First, just as John was the voice who cried in the wilderness for the First Advent – we who believe are the voice who cries in the wilderness of the Second Advent.

We are called as believers in Jesus Alone for salvation to tell others – to tell the whole Creation – that there is salvation only in Jesus Alone – and He is returning soon to bring His people to Himself.  One of our major calls as Christians is to proclaim the Gospel which began with John’s preaching:  all people are at odds with God through sin, but we can be made right if we believe in Jesus Who came to earth and lived and died, and physically rose victorious from the dead.

God uses us to get the Gospel out to the whole Creation.  We have the great responsibility and privileged to tell others what the One Way back to God is – the Gospel of Jesus Christ.

Second, we understand that neither baptism nor any other good work can save us.  How many times have we heard people say that they are “better than most” and God would certainly have to let them into His Kingdom because “they tried hard and believed in God.”

God's standard is holiness and sinless perfection – and the only way that you or I or anyone else can be right before God is if Jesus takes our place before God and grants us forgiveness and His Righteousness.

We need to explain to people that God is Holy and will accept nothing less than holiness from us – His creation – so we are deceiving ourselves when we think our good works can merit anything towards salvation.

And third, we need to have a view of the greatness of Jesus in our minds and hearts that extends out to all of our lives.

John got it right:  he was not fit to untie the dirty, animal refuse covered sandals of Jesus – that was too high an honor.  The world doesn’t need to see more of me or more of you – it needs to see more of Jesus – and part of the way we let them see Him – since He lives in us – is through that humility of Jesus that we are to make ours that we looked at in the book of Philippians some months ago.

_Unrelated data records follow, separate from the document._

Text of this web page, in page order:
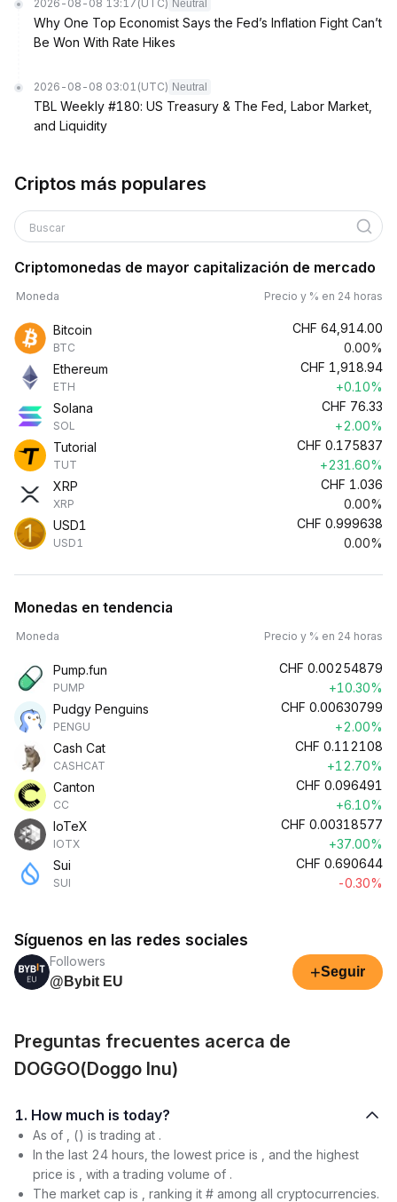
2026-08-08 13:17 (UTC) Neutral
Why One Top Economist Says the Fed’s Inflation Fight Can’t
Be Won With Rate Hikes
2026-08-08 03:01 (UTC) Neutral
TBL Weekly #180: US Treasury & The Fed, Labor Market,
and Liquidity
Criptos más populares
Buscar
Criptomonedas de mayor capitalización de mercado
Moneda Precio y % en 24 horas
Bitcoin
BTC
CHF 64,914.00
0.00%
Ethereum
ETH
CHF 1,918.94
+0.10%
Solana
SOL
CHF 76.33
+2.00%
Tutorial
TUT
CHF 0.175837
+231.60%
XRP
XRP
CHF 1.036
0.00%
USD1
USD1
CHF 0.999638
0.00%
Monedas en tendencia
Moneda Precio y % en 24 horas
Pump.fun
PUMP
CHF 0.00254879
+10.30%
Pudgy Penguins
PENGU
CHF 0.00630799
+2.00%
Cash Cat
CASHCAT
CHF 0.112108
+12.70%
Canton
CC
CHF 0.096491
+6.10%
IoTeX
IOTX
CHF 0.00318577
+37.00%
Sui
SUI
CHF 0.690644
-0.30%
Síguenos en las redes sociales
Followers
@Bybit EU
+Seguir
Preguntas frecuentes acerca de
DOGGO(Doggo Inu)
1. How much is today?
As of , () is trading at .
In the last 24 hours, the lowest price is , and the highest
price is , with a trading volume of .
The market cap is , ranking it # among all cryptocurrencies.
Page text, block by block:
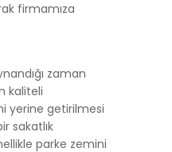
firmamıza
zaman
kaliteli
yerine getirilmesi
sakatlık
parke zemini
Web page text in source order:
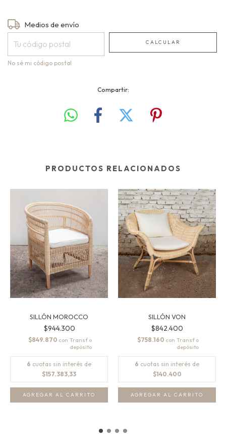
Entregas para el CP:
Medios de envío
CALCULAR
No sé mi código postal
Compartir:
PRODUCTOS RELACIONADOS
SILLÓN MOROCCO
$944.300
$849.870 con
6 cuotas sin interés de
$157.383,33
SILLÓN VON
$842.400
$758.160 con
6 cuotas sin interés de
$140.400
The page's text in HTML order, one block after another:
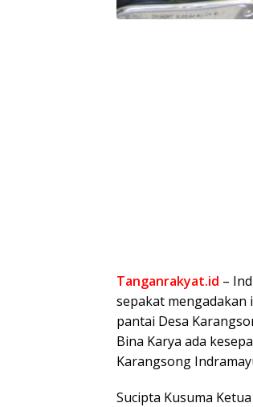
Tanganrakyat.id –
sepakat mengadakan
pantai Desa
Bina Karya ada
Karangsong
Sucipta Kusuma

As Paul wrote:  “So if there is any encouragement in Christ, any comfort from love, any participation in the Spirit, any affection and sympathy, complete my joy by being of the same mind, having the same love, being in full accord and of one mind. Do nothing from selfish ambition or conceit, but in humility count others more significant than yourselves. Let each of you look not only to his own interests, but also to the interests of others. Have this mind among yourselves, which is yours in Christ Jesus, who, though he was in the form of God, did not count equality with God a thing to be grasped, but emptied himself, by taking the form of a servant, being born in the likeness of men. And being found in human form, he humbled himself by becoming obedient to the point of death, even death on a cross. Therefore God has highly exalted him and bestowed on him the name that is above every name, so that at the name of Jesus every knee should bow, in heaven and on earth and under the earth, and every tongue confess that Jesus Christ is Lord, to the glory of God the Father” (Philippians 2:1-11, ESV).

When we are willing to give all in trust and sure hope in the Gospel and in Christ Jesus in obedience to the Father, then they will see Jesus, the Son, and, as God is pleased, they will believe that He is the Gospel – the Only Salvation – that John announced two thousand years ago.

May we – during the Second Advent – in these last days – proclaim the Gospel.  And may God not let His Word go out in vain, but use it to bring many to Him through the salvation secured by and through His Son.

Let us pray:


Almighty God, we thank You for sending John to announce the coming of Your Son, our Savior.  Empower us and give us courage through the indwelling of God the Holy Spirit that we might now announce Your Gospel and Your Soon Coming.  And may Father, Son, and Holy Spirit be glorified.  In Jesus’ Name, Amen.